(Dataset entries)
________________________

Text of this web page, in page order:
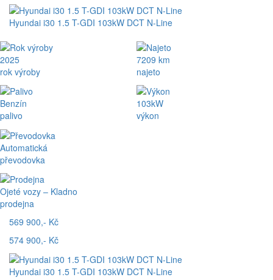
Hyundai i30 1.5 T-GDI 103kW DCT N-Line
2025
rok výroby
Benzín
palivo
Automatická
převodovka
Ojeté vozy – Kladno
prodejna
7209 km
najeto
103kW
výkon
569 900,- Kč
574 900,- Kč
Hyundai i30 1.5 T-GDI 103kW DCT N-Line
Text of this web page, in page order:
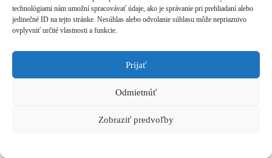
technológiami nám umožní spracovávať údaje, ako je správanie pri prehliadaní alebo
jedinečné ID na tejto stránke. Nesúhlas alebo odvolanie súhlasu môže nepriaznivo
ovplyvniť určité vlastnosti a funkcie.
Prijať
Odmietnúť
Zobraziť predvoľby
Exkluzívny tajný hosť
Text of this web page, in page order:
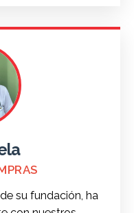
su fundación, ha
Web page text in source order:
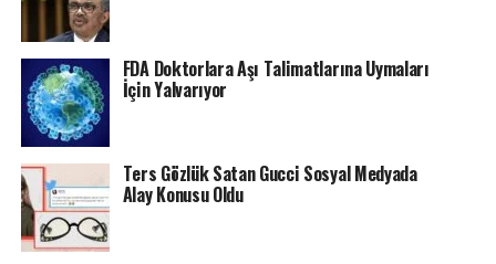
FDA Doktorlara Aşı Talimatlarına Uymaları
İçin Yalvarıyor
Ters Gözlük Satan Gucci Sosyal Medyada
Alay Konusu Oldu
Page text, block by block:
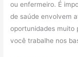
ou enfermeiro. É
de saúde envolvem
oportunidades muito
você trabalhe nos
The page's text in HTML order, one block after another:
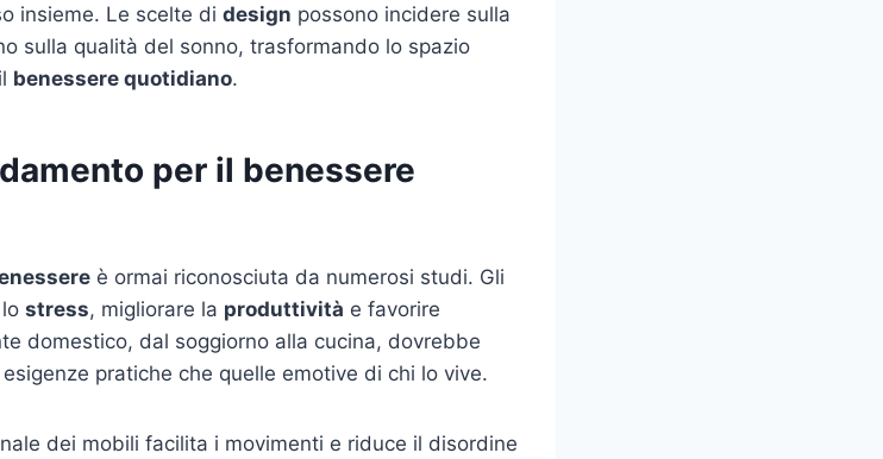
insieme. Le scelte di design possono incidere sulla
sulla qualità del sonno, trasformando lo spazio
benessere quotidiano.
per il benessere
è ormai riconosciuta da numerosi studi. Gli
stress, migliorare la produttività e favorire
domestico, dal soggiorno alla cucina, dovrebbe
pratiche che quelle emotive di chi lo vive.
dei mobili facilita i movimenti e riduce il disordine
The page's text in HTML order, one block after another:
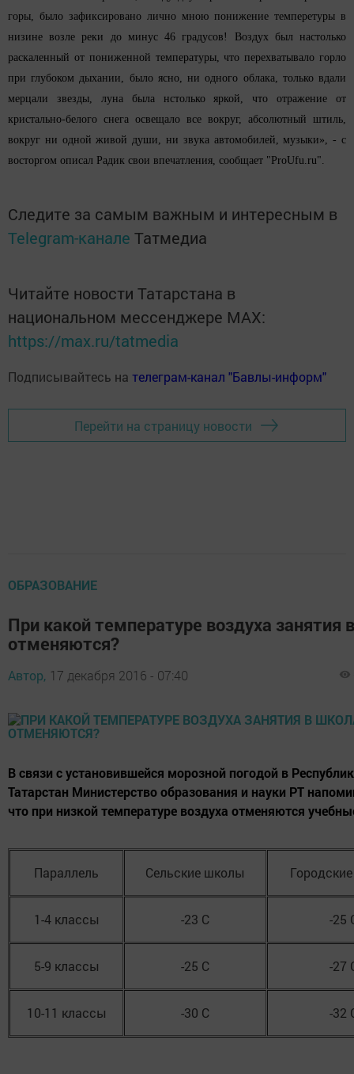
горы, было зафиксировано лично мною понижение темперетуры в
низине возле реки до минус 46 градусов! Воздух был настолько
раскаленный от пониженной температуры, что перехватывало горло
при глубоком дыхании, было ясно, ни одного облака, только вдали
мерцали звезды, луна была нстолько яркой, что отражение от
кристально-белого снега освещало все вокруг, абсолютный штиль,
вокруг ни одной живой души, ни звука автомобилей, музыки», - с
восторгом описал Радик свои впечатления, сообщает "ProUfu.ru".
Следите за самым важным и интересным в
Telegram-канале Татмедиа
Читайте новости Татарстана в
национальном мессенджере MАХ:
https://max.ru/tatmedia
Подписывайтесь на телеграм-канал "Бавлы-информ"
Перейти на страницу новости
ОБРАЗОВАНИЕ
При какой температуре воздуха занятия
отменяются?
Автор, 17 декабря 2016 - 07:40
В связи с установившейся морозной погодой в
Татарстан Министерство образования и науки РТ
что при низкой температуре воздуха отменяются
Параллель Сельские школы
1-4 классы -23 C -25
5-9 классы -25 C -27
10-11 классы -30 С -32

________________________

Only the lines from the one with "jedinečné ID na" through the final line of the entries belong in the answer, set down exactly, with both ends included and no pictures.

Your solution =
jedinečné ID na tejto stránke. Nesúhlas alebo odvolanie súhlasu môže nepriaznivo
ovplyvniť určité vlastnosti a funkcie.
Prijať
Odmietnúť
Zobraziť predvoľby
Exkluzívny tajný hosť
Text of this web page, in page order:
su fundación, ha
Web page text in source order:
FDA Doktorlara Aşı Talimatlarına Uymaları
İçin Yalvarıyor
Ters Gözlük Satan Gucci Sosyal Medyada
Alay Konusu Oldu
Page text, block by block:
ou enfermeiro. É
de saúde envolvem
oportunidades muito
você trabalhe nos
The page's text in HTML order, one block after another:
insieme. Le scelte di design possono incidere sulla
sulla qualità del sonno, trasformando lo spazio
benessere quotidiano.
per il benessere
è ormai riconosciuta da numerosi studi. Gli
stress, migliorare la produttività e favorire
domestico, dal soggiorno alla cucina, dovrebbe
pratiche che quelle emotive di chi lo vive.
dei mobili facilita i movimenti e riduce il disordine
The page's text in HTML order, one block after another:
горы, было зафиксировано лично мною понижение темперетуры в
низине возле реки до минус 46 градусов! Воздух был настолько
раскаленный от пониженной температуры, что перехватывало горло
при глубоком дыхании, было ясно, ни одного облака, только вдали
мерцали звезды, луна была нстолько яркой, что отражение от
кристально-белого снега освещало все вокруг, абсолютный штиль,
вокруг ни одной живой души, ни звука автомобилей, музыки», - с
восторгом описал Радик свои впечатления, сообщает "ProUfu.ru".
Следите за самым важным и интересным в
Telegram-канале Татмедиа
Читайте новости Татарстана в
национальном мессенджере MАХ:
https://max.ru/tatmedia
Подписывайтесь на телеграм-канал "Бавлы-информ"
Перейти на страницу новости
ОБРАЗОВАНИЕ
При какой температуре воздуха занятия
отменяются?
Автор, 17 декабря 2016 - 07:40
В связи с установившейся морозной погодой в
Татарстан Министерство образования и науки РТ
что при низкой температуре воздуха отменяются
Параллель Сельские школы
1-4 классы -23 C -25
5-9 классы -25 C -27
10-11 классы -30 С -32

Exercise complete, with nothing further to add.